Should we confuse our concepts we will bog down in a false debate, head straight away for an impasse.

Notes

1.

This book was written prior to the 2017 French presidential election

– Ed.

2.

A sociological phenomenon known in France as

communautarisme

. [All notes by the translator unless otherwise specified.]

3.

I.e., progress in the sense of heading down a path.

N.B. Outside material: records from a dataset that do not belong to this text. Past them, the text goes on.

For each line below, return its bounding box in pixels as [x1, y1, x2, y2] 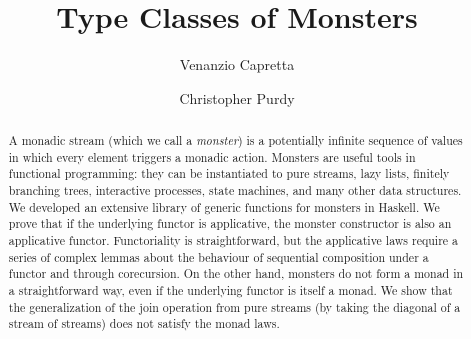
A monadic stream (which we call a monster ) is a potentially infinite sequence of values [8, 132, 463, 149]
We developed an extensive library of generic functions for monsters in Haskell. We [8, 198, 440, 215]
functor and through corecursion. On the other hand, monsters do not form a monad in [8, 265, 464, 282]
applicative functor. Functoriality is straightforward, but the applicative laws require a [8, 232, 458, 249]
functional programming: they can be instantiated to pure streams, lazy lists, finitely [8, 165, 450, 182]
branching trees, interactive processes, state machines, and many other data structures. [8, 182, 462, 199]
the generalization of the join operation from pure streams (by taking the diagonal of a [8, 298, 461, 315]
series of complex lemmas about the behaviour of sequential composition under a [8, 248, 429, 265]
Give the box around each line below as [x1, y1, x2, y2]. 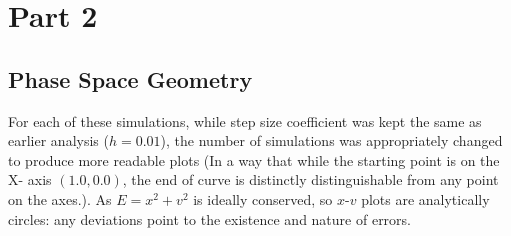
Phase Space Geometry [8, 63, 253, 94]
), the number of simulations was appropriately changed [160, 130, 503, 151]
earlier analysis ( [8, 130, 109, 151]
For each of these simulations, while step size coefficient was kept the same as [8, 110, 482, 131]
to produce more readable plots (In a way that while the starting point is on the [8, 149, 500, 170]
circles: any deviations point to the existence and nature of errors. [8, 208, 412, 229]
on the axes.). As [8, 188, 112, 209]
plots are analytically [361, 188, 490, 209]
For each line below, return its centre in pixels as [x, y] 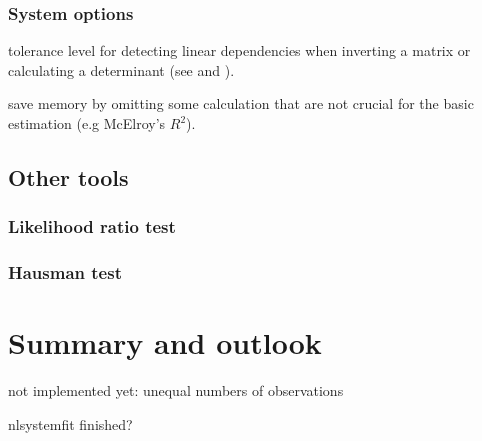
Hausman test [65, 272]
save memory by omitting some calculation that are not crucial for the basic [241, 103]
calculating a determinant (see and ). [121, 69]
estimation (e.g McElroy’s [87, 123]
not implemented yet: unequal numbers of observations [176, 390]
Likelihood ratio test [92, 226]
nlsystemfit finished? [70, 423]
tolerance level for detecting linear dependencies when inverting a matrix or [239, 50]
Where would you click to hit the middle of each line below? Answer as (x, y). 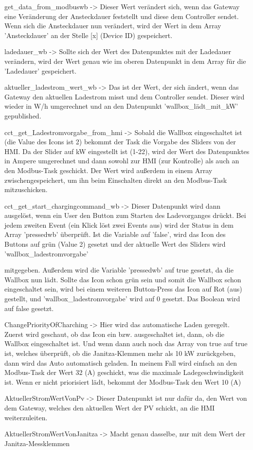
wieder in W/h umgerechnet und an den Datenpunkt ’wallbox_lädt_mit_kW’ (121, 106)
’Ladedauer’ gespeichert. (41, 70)
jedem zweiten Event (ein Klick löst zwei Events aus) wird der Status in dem (119, 225)
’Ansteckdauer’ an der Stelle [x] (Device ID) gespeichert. (89, 35)
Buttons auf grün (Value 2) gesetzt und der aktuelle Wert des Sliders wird (115, 244)
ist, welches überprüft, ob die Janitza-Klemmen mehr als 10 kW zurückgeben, (120, 353)
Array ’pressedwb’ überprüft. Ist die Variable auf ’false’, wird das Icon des (115, 234)
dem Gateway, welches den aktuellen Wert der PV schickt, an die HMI (110, 407)
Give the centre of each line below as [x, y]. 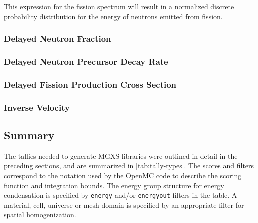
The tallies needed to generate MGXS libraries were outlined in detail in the [121, 156]
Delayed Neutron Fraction [58, 39]
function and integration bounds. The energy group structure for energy [114, 185]
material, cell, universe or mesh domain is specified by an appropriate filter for [124, 205]
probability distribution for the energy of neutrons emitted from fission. [113, 16]
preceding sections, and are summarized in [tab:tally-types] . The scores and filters [129, 166]
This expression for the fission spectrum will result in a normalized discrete [119, 6]
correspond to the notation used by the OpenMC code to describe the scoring [123, 175]
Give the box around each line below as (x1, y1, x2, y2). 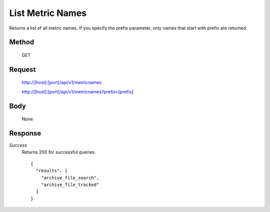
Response (9, 129, 41, 137)
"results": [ (35, 168, 68, 173)
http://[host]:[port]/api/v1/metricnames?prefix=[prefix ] (21, 88, 133, 94)
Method (9, 38, 34, 46)
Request (9, 65, 36, 73)
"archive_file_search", (40, 175, 99, 180)
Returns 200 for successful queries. (21, 149, 96, 155)
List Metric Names (9, 7, 87, 18)
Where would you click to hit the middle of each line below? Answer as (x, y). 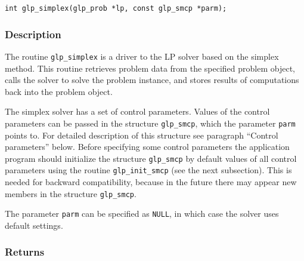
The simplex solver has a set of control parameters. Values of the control (137, 111)
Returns (25, 252)
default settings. (34, 225)
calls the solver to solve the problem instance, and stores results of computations (152, 80)
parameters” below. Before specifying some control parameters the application (147, 147)
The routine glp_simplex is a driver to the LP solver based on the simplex (142, 56)
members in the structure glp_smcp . (71, 193)
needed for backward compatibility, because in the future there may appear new (151, 182)
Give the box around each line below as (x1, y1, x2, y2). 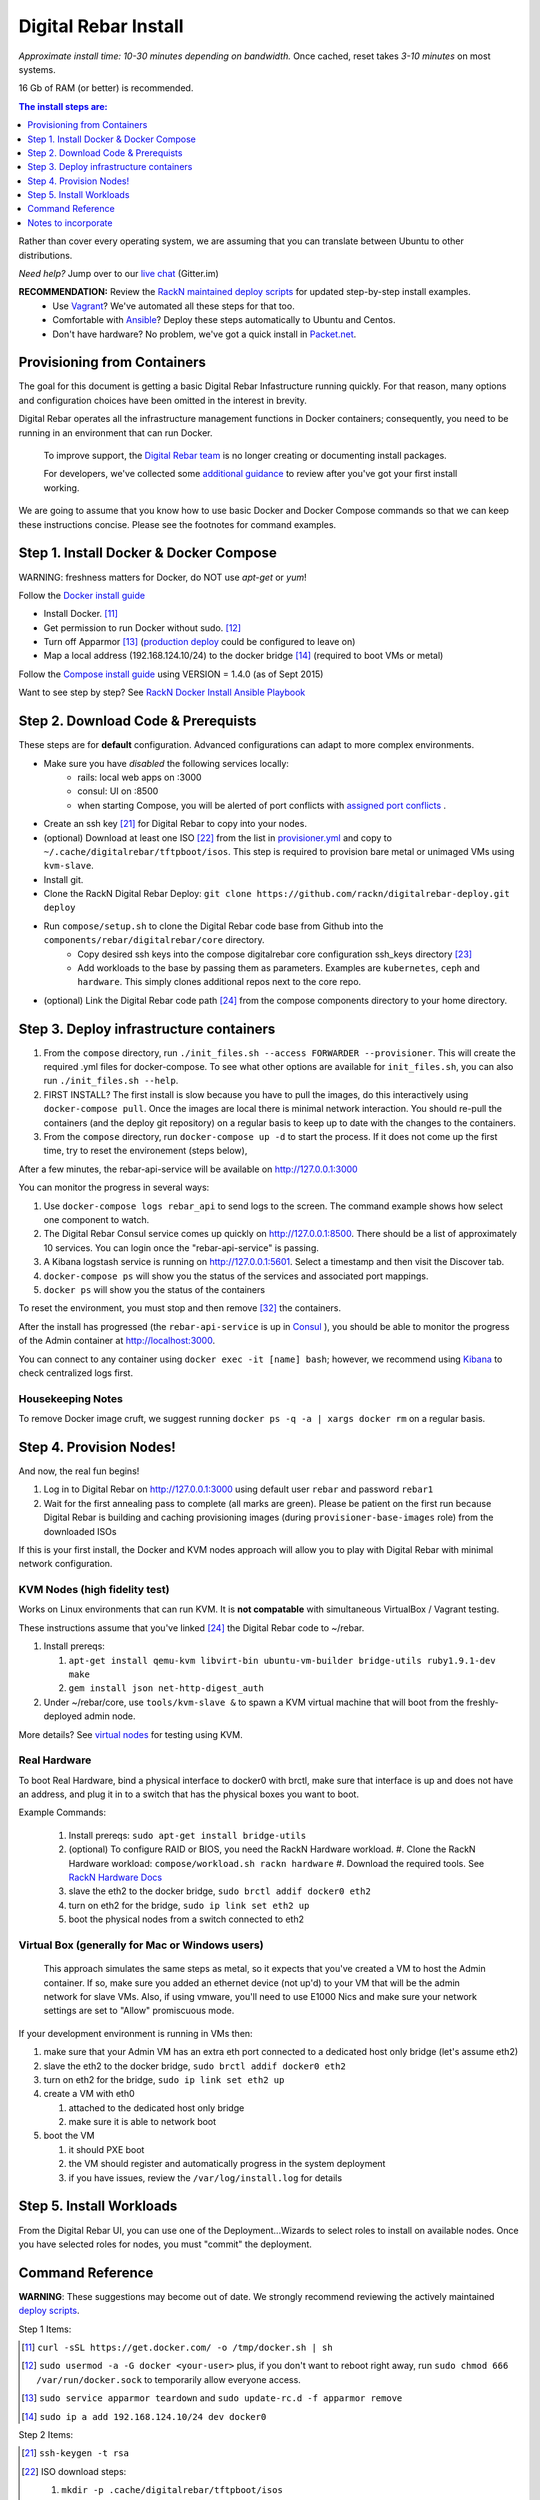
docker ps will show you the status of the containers (43, 1283, 265, 1295)
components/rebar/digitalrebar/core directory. (43, 934, 265, 946)
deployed (43, 1710, 83, 1722)
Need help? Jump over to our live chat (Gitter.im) (18, 268, 219, 280)
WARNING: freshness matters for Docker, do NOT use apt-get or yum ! (18, 571, 307, 583)
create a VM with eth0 (43, 2088, 135, 2100)
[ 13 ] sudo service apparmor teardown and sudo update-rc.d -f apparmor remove (21, 2392, 403, 2404)
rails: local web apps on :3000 (77, 771, 202, 783)
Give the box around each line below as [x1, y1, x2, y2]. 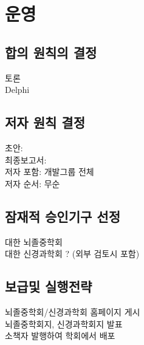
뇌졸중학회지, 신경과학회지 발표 [5, 317, 123, 330]
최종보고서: [5, 153, 47, 166]
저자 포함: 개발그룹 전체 [5, 165, 94, 178]
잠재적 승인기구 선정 [5, 207, 120, 225]
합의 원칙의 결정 [5, 43, 97, 61]
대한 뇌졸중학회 [5, 235, 63, 248]
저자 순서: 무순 [5, 177, 60, 190]
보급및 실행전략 [5, 277, 92, 296]
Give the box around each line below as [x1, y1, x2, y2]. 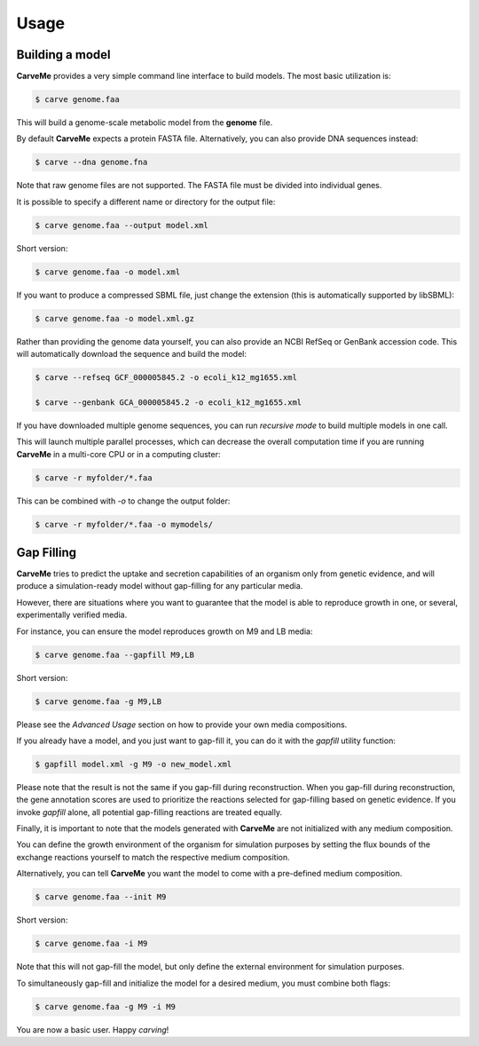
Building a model [16, 47, 111, 62]
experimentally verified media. [16, 609, 128, 621]
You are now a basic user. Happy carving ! [16, 1024, 169, 1034]
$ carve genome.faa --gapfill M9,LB [35, 649, 195, 660]
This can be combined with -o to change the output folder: [16, 495, 231, 506]
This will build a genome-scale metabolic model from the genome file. [16, 117, 273, 128]
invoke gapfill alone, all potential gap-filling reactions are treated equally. [16, 806, 283, 817]
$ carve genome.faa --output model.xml [35, 220, 208, 230]
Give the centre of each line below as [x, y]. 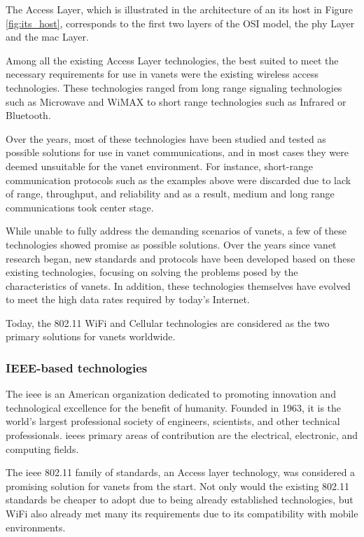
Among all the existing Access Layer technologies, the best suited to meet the [172, 60]
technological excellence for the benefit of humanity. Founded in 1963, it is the [174, 407]
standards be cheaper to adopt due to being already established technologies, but [180, 500]
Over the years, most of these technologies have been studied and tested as [166, 138]
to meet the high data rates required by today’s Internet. [128, 299]
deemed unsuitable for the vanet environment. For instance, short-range [159, 166]
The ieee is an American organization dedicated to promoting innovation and [171, 394]
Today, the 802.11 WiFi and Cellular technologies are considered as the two [168, 322]
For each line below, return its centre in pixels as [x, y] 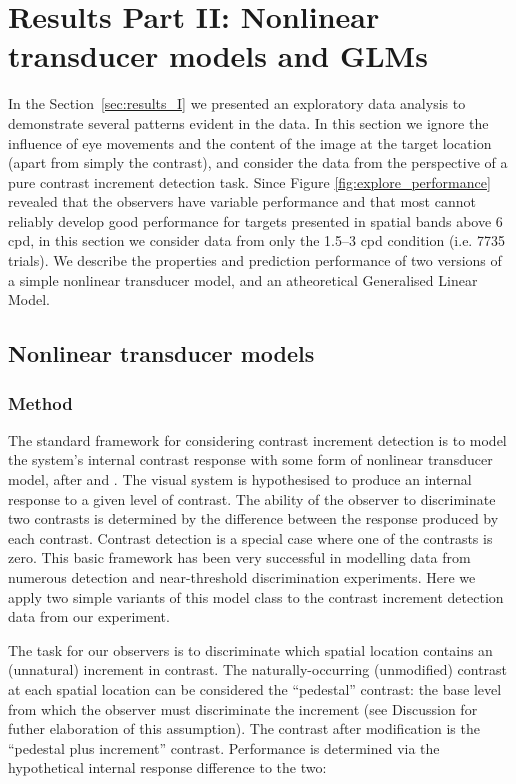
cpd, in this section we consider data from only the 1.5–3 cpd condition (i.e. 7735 [256, 240]
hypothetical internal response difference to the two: [167, 767]
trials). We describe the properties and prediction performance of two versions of [255, 260]
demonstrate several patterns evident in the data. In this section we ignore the [248, 122]
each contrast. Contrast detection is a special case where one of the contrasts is [250, 537]
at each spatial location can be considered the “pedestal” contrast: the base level [255, 688]
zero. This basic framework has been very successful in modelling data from [239, 557]
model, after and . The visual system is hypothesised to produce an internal [240, 479]
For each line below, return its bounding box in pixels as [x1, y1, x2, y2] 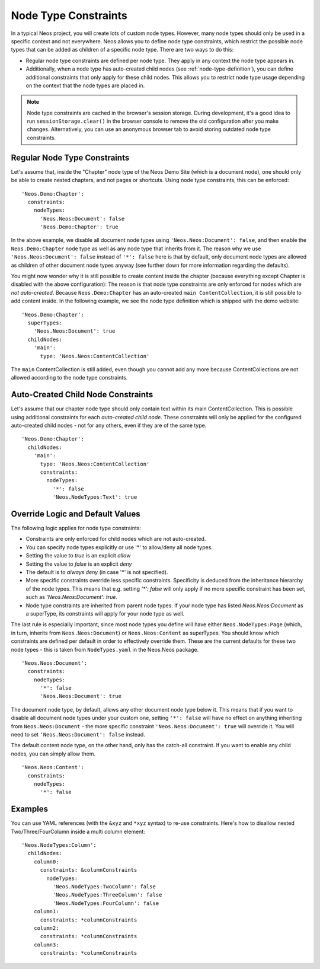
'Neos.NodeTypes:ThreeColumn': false [52, 891, 162, 898]
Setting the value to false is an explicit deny [25, 560, 132, 568]
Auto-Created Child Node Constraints [11, 390, 153, 400]
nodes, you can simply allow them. [11, 750, 96, 757]
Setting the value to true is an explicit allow [25, 552, 131, 559]
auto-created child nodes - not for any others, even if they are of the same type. [11, 422, 207, 429]
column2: [33, 925, 59, 931]
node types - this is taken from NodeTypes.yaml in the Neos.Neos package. [11, 646, 199, 653]
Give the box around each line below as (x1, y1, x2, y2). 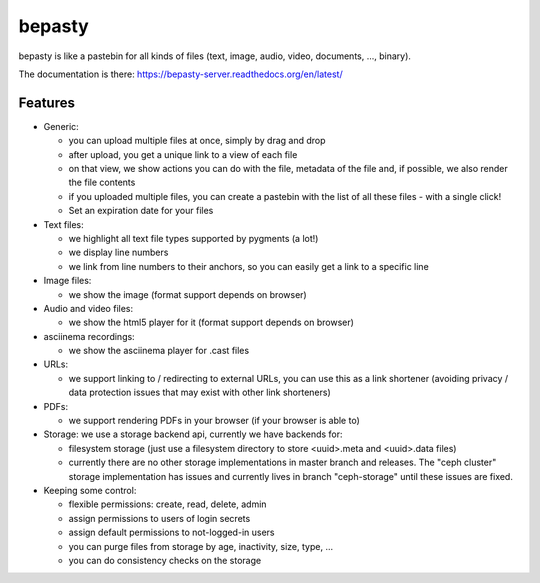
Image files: (43, 275, 92, 287)
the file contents (68, 176, 136, 189)
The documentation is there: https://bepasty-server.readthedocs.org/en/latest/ (18, 68, 344, 80)
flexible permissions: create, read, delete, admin (68, 498, 267, 510)
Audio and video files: (43, 302, 134, 314)
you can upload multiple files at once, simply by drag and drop (68, 135, 326, 147)
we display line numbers (68, 246, 169, 259)
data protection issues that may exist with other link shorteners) (68, 386, 332, 399)
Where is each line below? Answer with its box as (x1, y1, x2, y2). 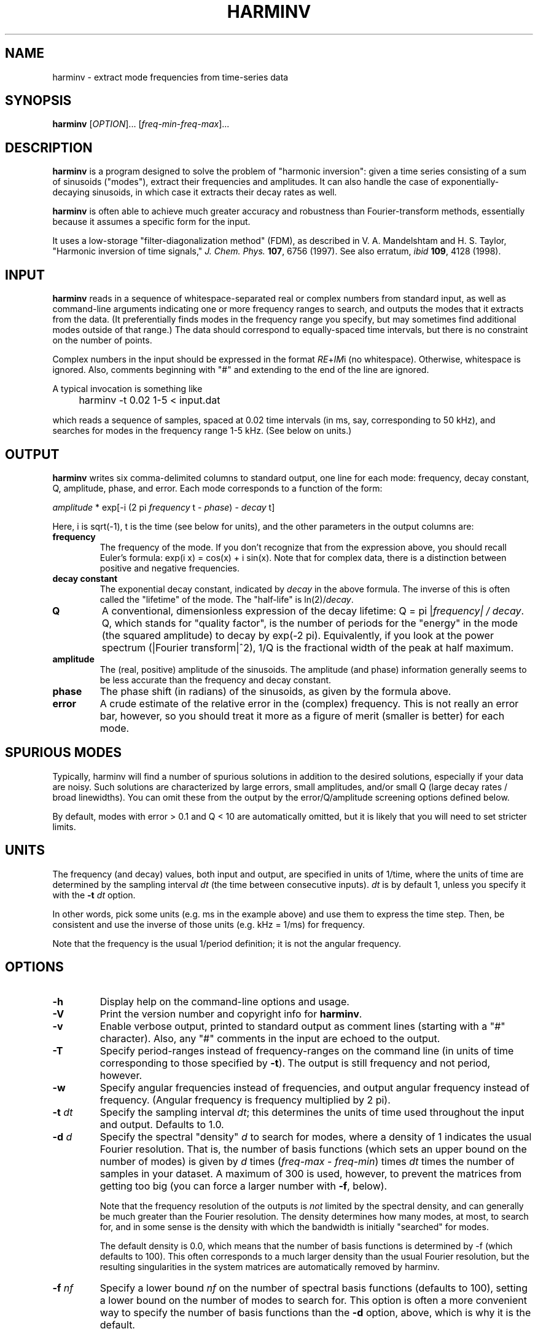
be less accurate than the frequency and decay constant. (99, 674, 332, 685)
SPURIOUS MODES (5, 745, 122, 761)
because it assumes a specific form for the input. (52, 216, 251, 227)
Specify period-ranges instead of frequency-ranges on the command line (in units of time (99, 1044, 514, 1057)
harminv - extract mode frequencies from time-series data (52, 71, 289, 82)
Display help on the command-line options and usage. (99, 995, 349, 1008)
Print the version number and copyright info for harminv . (99, 1007, 362, 1020)
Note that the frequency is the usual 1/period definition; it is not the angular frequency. (52, 938, 401, 949)
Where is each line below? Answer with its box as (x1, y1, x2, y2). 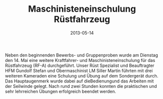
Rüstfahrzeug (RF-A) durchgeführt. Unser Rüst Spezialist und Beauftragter (5, 62, 155, 68)
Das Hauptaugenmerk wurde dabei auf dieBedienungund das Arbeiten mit (5, 78, 154, 84)
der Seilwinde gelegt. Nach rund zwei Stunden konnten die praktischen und (5, 83, 157, 89)
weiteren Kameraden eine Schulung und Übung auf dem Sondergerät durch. (5, 73, 159, 79)
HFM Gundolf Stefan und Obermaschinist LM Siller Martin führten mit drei (5, 67, 153, 74)
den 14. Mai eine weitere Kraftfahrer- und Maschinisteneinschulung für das (5, 57, 155, 63)
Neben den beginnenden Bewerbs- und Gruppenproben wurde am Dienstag (5, 52, 158, 58)
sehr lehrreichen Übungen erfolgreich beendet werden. (5, 88, 116, 94)

IThe universal, the uniform, the common

We should specify our terms on entering this debate, lest we flounder about. There are three rivals: the universal, the uniform, and the common. These are easily conflated, but we must also strip each of its attendant equivocality. Sitting atop our triangle is the universal, for which we must distinguish two meanings, or else fail to understand both the reasons for its trenchancy and its societal import. One meaning of the universal we will call weak, a matter of observation, limited to experience. Such-and-such, as we have been able observe until now, has always been as it seems. This is the general sense. It poses no problem and is in no way striking. But the universal has a strong meaning as well: that of strict or rigorous universality. We in Europe have made this sort of universality into a requirement of thought. We presume from the start, before seeking any confirmation from experience, or even dispensing with confirmation altogether, that such-and-such must be so. Not only has it always seemed so, but it cannot be otherwise. This sort of “universal” is not general; it is necessary. It is universal not in fact but ineluctably (a priori). It is not comparative but absolute, not so much extensive as imperative. It was on this strong, rigorous universality that the Greeks founded the possibility of science, and that seventeenth-century Europe, effecting a transference from mathematics to physics (Newton), conceived “universal laws of nature” – to spectacular and well-known effect.

Hence the question that has divided modernity: is the rigorous sort of universality – to which science owes its power, which imposes logical necessity on natural phenomena, and mathematics on physics – applicable to behavior as well? Is it equally pertinent in the domain of ethics? Is our behavior subject to the absolute necessity of moral, “categorical” (Kantian) imperatives, like the a priori necessity that has rewarded physics with its inarguable success? Or must we follow Nietzsche and Kierkegaard in the separate domain of morality, in the (secret) recess of our inner experience, and claim for ourselves the opposite of the universal: the individual or the singular? In the sphere of subjects, and of society more generally, the universal as a term remains equivocal. The question is therefore all the more pressing. When we speak of “universal history”1 (or of a “universal exposition”2) we mean universal in the sense of a totality or generality, not of necessity. But does the same apply when we speak of the universal rights of man? Is the necessity we accord to the rights of man not ascribed in principle? What legitimacy does this necessity have? Is it not improperly imposed?

A pressing question, as we have since undergone a significant experience – indeed, one of the decisive experiences of our time. As we have now discovered in our encounters with other cultures, the requirement of universality that has carried science along, and that classical morality has demanded, is anything but universal. It is in fact quite singular – that is, the opposite of universal – because, at least when taken to the European extreme of necessity, peculiar to the cultural history of Europe. To begin with, how should we translate “universal” outside of Europe? With this question the requirement of universality, which we had comfortably stowed within the credo of our certainties, among the most obvious of our precepts, once again becomes salient. It emerges before our eyes from its banality. It reappears as an inventive, audacious, even adventurous thing. And, we find, it takes on outside Europe a fascinating strangeness.